_WORK REQUEST:_ Reproduce only the stretch of entries below that begins at the first line and ends at the line holding "your working directory.".

DATA below:

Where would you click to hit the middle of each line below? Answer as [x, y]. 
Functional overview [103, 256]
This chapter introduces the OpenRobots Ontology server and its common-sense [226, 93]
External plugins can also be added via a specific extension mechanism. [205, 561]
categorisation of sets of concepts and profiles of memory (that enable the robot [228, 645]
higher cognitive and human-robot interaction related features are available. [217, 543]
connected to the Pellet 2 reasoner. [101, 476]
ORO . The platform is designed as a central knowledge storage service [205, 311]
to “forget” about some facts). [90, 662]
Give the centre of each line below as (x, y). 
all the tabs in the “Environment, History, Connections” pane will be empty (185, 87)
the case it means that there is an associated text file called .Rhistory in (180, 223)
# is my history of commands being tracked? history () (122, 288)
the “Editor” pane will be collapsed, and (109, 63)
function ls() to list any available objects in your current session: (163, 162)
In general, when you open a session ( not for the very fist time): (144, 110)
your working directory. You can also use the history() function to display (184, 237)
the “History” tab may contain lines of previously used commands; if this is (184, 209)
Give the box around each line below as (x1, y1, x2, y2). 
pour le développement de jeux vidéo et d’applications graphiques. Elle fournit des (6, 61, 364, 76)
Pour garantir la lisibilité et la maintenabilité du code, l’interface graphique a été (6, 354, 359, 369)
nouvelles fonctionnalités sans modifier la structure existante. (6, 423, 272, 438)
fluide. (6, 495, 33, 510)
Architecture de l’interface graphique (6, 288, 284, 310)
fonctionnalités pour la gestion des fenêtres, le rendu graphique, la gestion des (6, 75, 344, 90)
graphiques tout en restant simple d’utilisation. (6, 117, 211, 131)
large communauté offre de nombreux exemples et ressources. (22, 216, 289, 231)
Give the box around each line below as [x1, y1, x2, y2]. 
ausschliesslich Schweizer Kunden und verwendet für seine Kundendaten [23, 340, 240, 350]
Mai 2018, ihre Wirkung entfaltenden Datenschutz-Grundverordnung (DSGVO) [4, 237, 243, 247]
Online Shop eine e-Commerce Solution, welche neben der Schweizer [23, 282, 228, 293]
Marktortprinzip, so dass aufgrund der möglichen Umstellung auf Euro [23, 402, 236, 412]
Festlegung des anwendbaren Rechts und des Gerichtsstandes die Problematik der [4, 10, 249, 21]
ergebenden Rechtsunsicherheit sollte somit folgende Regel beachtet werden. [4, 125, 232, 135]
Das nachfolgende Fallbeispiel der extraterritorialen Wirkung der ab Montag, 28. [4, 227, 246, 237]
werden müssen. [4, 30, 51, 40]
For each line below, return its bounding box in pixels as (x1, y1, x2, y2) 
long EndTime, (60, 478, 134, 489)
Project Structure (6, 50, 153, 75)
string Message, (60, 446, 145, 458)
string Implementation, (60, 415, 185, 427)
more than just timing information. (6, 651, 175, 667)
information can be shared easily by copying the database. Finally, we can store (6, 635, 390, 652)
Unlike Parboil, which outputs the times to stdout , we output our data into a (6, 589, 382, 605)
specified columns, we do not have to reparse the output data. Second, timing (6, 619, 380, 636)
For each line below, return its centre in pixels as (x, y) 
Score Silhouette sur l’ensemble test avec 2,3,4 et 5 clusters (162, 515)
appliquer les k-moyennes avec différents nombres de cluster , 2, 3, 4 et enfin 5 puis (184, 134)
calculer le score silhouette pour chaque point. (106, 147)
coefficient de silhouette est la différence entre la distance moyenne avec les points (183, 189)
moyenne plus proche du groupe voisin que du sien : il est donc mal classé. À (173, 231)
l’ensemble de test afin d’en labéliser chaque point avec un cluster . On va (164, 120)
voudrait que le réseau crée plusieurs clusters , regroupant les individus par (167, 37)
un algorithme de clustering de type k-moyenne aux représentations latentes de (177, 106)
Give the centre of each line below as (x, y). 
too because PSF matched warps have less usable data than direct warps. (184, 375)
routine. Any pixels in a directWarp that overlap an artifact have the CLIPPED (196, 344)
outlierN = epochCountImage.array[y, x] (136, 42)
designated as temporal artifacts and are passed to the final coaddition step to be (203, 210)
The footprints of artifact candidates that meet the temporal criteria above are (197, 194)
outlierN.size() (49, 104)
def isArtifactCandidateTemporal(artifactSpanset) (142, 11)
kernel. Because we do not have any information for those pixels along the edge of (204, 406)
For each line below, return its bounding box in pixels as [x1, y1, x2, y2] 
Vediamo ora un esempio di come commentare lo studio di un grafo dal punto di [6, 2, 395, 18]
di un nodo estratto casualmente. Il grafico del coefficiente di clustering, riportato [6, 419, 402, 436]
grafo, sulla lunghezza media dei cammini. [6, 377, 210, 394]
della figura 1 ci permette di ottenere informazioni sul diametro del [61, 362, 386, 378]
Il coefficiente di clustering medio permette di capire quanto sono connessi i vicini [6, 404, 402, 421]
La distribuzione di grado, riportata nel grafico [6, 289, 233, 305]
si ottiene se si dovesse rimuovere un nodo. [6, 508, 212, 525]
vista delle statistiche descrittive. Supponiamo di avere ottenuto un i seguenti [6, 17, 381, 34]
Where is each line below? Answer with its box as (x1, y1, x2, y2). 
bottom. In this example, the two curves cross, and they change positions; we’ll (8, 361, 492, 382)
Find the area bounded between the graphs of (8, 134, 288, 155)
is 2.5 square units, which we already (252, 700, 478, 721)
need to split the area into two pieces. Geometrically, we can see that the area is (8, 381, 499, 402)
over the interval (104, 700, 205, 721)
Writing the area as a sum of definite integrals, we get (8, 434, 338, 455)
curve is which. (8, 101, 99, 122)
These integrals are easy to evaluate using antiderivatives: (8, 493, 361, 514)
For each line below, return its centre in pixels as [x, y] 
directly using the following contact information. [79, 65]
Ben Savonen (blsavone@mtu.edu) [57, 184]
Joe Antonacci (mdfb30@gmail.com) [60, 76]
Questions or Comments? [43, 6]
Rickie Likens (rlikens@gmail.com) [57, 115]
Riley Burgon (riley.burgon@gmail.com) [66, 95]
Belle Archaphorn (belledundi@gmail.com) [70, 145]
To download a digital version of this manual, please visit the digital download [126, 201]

End of DATA.

_OUTPUT OF THE EXERCISE:_
Where would you click to hit the middle of each line below? Answer as [x, y]. 
Functional overview [103, 256]
This chapter introduces the OpenRobots Ontology server and its common-sense [226, 93]
External plugins can also be added via a specific extension mechanism. [205, 561]
categorisation of sets of concepts and profiles of memory (that enable the robot [228, 645]
higher cognitive and human-robot interaction related features are available. [217, 543]
connected to the Pellet 2 reasoner. [101, 476]
ORO . The platform is designed as a central knowledge storage service [205, 311]
to “forget” about some facts). [90, 662]
Give the centre of each line below as (x, y). 
all the tabs in the “Environment, History, Connections” pane will be empty (185, 87)
the case it means that there is an associated text file called .Rhistory in (180, 223)
# is my history of commands being tracked? history () (122, 288)
the “Editor” pane will be collapsed, and (109, 63)
function ls() to list any available objects in your current session: (163, 162)
In general, when you open a session ( not for the very fist time): (144, 110)
your working directory. You can also use the history() function to display (184, 237)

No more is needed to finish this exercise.